** Instructions to follow **
Working from the records below, repeat exactly the lines starting at the line that contains "rotational acceleration: deg/s/s" and ending at the line that contains "All time and", inclusive.

[Information provided]

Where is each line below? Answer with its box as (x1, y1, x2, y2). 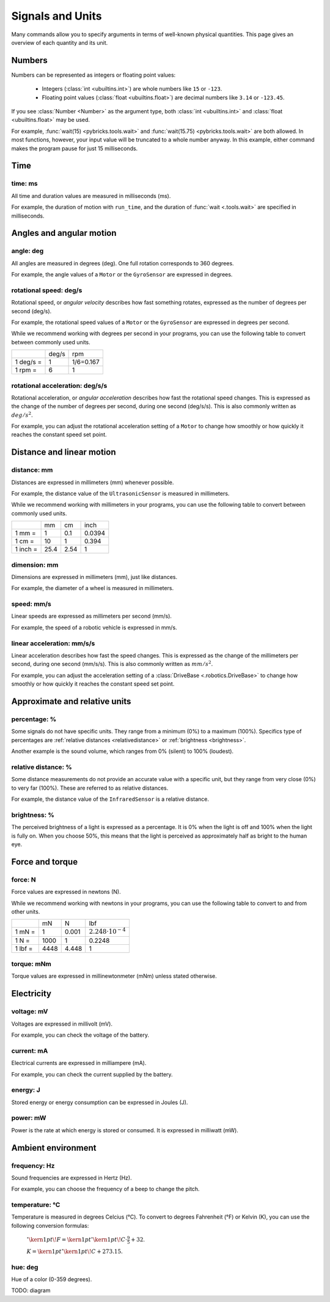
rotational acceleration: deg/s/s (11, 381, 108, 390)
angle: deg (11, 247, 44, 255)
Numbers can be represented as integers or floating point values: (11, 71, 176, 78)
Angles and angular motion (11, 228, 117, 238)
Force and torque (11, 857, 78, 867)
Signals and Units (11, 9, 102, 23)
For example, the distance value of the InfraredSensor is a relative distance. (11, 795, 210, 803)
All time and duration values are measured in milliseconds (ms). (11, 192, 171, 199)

[/Information provided]
[Information provided]

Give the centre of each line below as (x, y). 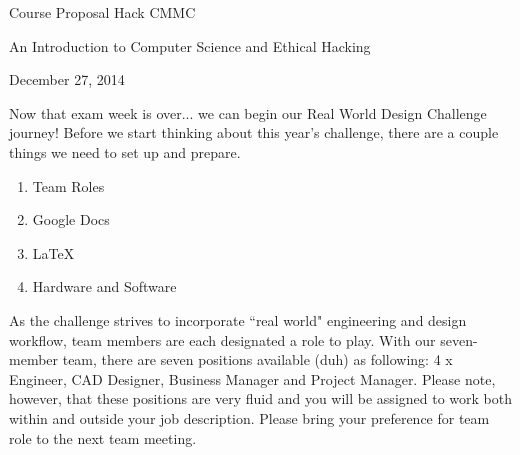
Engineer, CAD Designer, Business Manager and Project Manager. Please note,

[/Information provided]
[Information provided]

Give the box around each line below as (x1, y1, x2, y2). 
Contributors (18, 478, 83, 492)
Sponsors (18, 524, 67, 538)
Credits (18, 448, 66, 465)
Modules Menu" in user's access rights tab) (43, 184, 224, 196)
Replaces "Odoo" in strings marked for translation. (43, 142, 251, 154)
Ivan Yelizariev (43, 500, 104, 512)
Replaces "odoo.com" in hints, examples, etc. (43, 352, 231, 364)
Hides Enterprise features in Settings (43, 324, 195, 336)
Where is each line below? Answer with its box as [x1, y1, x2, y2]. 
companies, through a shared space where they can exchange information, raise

[/Information provided]

** Completed task **
rotational acceleration: deg/s/s (11, 381, 108, 390)
angle: deg (11, 247, 44, 255)
Numbers can be represented as integers or floating point values: (11, 71, 176, 78)
Angles and angular motion (11, 228, 117, 238)
Force and torque (11, 857, 78, 867)
Signals and Units (11, 9, 102, 23)
For example, the distance value of the InfraredSensor is a relative distance. (11, 795, 210, 803)
All time and duration values are measured in milliseconds (ms). (11, 192, 171, 199)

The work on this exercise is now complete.